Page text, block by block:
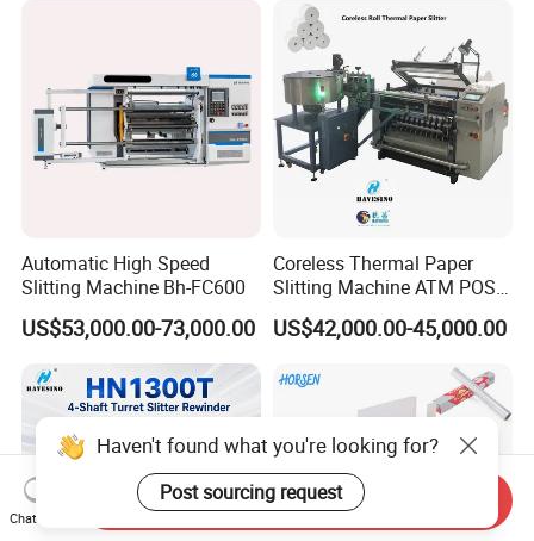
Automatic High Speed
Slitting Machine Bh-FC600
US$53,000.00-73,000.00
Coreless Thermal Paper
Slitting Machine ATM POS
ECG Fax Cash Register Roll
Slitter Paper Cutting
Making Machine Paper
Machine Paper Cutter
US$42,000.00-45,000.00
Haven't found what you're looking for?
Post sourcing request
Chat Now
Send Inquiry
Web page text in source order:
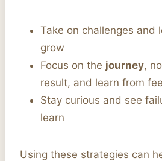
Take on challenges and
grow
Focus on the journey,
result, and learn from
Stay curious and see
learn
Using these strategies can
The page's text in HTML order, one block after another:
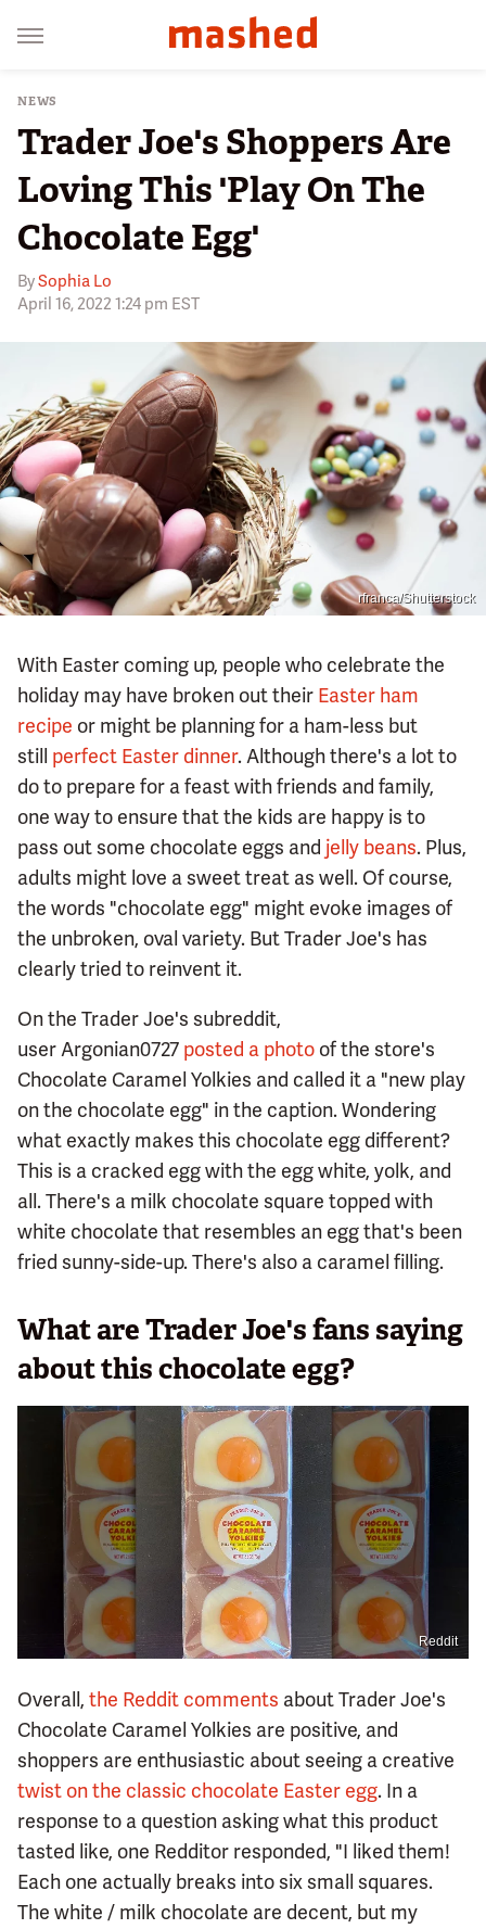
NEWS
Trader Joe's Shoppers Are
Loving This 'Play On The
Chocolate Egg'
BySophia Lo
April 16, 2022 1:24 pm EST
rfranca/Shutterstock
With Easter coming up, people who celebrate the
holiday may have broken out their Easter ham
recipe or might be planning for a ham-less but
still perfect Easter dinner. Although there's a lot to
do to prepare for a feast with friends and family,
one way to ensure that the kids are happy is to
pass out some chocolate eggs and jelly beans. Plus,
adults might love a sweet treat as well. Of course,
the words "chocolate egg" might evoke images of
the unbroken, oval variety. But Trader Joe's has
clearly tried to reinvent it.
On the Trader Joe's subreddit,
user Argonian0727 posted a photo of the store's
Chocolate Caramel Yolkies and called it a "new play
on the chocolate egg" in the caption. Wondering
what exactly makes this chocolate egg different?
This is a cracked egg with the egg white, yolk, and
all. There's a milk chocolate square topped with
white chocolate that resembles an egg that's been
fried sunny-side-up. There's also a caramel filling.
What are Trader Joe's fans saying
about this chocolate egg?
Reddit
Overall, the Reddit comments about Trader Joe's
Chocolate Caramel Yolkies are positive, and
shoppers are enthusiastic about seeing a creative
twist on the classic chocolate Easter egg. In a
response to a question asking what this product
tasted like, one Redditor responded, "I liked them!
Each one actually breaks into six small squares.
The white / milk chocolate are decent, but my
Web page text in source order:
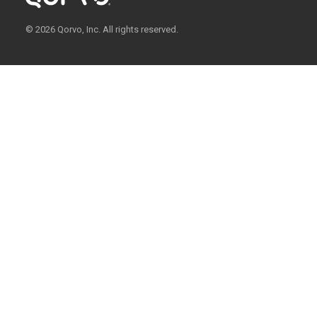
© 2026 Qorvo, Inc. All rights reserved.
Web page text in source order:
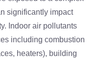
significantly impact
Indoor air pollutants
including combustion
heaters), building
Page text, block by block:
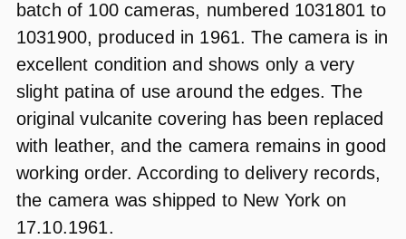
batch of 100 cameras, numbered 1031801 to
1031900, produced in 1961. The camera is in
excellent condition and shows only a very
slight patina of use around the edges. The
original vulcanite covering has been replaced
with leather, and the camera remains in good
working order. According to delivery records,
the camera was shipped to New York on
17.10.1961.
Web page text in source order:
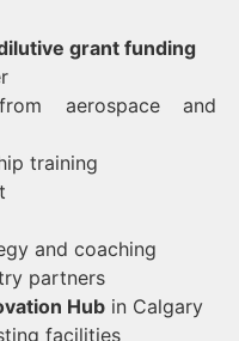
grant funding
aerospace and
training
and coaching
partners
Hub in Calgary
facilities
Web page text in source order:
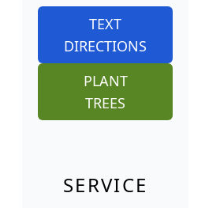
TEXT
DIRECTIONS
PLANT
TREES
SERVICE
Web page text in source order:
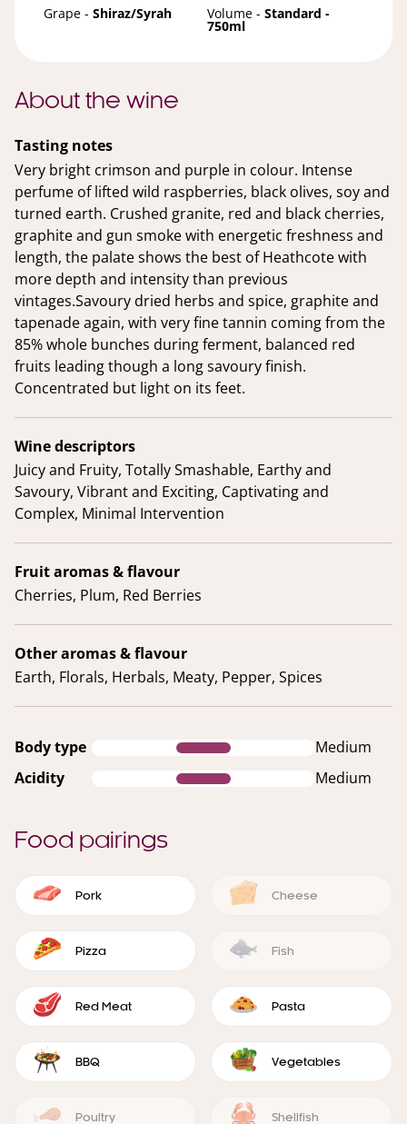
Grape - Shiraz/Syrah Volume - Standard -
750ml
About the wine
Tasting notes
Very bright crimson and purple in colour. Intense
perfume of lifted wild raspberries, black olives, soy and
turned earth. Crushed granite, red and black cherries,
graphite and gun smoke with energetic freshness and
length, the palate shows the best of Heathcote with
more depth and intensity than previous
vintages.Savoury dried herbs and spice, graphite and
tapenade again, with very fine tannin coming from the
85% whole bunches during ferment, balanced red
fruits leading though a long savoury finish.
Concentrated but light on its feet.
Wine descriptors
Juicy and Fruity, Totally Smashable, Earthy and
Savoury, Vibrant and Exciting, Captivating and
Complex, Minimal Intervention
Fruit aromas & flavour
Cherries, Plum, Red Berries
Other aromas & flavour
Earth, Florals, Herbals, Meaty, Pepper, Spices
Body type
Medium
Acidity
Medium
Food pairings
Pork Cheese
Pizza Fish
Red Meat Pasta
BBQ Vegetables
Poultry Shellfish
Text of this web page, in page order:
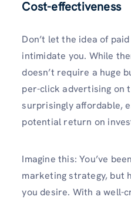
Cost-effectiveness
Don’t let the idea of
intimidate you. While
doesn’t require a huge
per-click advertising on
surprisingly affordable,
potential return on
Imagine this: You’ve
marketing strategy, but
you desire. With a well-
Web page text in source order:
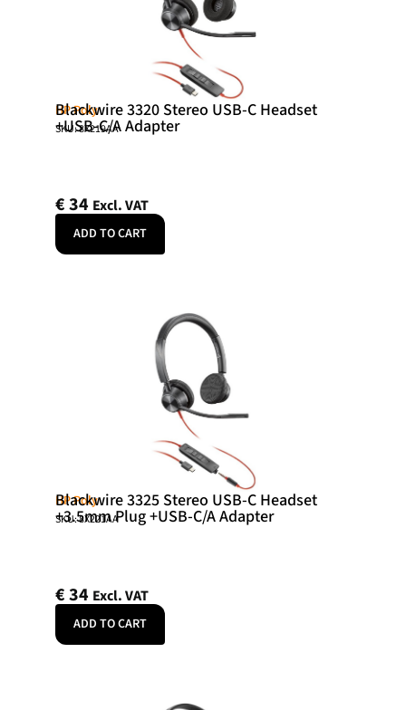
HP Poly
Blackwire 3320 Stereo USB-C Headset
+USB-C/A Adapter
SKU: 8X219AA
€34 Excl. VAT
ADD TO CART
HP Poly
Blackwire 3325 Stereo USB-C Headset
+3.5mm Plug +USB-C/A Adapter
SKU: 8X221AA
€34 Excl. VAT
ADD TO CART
++++++++++++++++++++
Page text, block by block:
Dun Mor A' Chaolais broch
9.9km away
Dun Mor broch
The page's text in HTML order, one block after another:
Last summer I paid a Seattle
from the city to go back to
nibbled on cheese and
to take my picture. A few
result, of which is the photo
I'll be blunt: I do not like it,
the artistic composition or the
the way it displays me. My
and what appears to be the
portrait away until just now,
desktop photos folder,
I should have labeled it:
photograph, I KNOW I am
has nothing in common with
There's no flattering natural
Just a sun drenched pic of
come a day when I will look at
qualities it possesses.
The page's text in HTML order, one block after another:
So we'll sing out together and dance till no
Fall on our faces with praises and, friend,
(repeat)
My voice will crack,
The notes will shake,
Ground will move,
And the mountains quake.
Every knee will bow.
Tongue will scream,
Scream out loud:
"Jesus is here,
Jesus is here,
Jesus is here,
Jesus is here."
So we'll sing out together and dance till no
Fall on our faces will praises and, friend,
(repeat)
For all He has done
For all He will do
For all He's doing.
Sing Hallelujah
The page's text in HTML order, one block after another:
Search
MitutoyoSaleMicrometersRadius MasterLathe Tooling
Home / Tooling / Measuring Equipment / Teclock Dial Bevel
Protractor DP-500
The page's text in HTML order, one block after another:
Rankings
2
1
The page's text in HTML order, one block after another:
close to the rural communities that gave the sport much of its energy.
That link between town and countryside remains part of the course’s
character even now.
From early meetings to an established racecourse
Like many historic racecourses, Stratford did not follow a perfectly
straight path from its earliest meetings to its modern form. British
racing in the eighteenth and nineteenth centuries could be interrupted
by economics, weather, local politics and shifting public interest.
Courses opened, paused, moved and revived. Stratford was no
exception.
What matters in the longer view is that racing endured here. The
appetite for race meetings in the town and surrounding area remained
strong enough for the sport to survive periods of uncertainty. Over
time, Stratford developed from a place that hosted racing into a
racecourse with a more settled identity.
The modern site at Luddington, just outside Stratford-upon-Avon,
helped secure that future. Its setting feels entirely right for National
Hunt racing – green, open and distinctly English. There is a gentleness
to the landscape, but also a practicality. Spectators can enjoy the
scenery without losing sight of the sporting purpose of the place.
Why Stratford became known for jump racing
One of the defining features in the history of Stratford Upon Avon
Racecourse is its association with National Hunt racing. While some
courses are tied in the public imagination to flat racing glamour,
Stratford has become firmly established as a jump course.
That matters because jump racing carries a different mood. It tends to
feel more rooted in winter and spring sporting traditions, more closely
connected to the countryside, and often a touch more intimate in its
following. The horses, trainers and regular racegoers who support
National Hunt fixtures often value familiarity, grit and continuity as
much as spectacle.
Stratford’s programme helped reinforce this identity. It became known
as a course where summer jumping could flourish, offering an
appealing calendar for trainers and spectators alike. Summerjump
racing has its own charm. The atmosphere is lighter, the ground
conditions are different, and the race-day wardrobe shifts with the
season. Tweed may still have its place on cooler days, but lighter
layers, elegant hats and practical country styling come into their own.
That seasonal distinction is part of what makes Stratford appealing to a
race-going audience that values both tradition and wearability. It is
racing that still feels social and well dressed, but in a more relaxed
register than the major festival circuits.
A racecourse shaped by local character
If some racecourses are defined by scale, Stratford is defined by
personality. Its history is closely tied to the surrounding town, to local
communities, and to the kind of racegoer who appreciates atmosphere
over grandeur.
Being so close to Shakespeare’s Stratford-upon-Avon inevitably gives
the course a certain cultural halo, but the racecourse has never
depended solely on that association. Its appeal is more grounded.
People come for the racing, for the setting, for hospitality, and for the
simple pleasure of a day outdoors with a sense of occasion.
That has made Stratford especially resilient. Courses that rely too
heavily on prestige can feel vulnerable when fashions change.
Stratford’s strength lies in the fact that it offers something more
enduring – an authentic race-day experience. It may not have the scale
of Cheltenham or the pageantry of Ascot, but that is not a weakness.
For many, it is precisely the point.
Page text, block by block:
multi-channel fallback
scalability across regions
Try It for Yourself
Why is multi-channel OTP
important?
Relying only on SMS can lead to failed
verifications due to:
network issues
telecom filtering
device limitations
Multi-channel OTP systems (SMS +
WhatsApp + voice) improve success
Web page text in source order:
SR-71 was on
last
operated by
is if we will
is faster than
++++++++++++++++++++
Exercise directions>
Print, without alteration, only the lines above between the one holding "courses are tied" and the one holding "following. The horses, trainers", inclusive.

Expected output>
courses are tied in the public imagination to flat racing glamour,
Stratford has become firmly established as a jump course.
That matters because jump racing carries a different mood. It tends to
feel more rooted in winter and spring sporting traditions, more closely
connected to the countryside, and often a touch more intimate in its
following. The horses, trainers and regular racegoers who support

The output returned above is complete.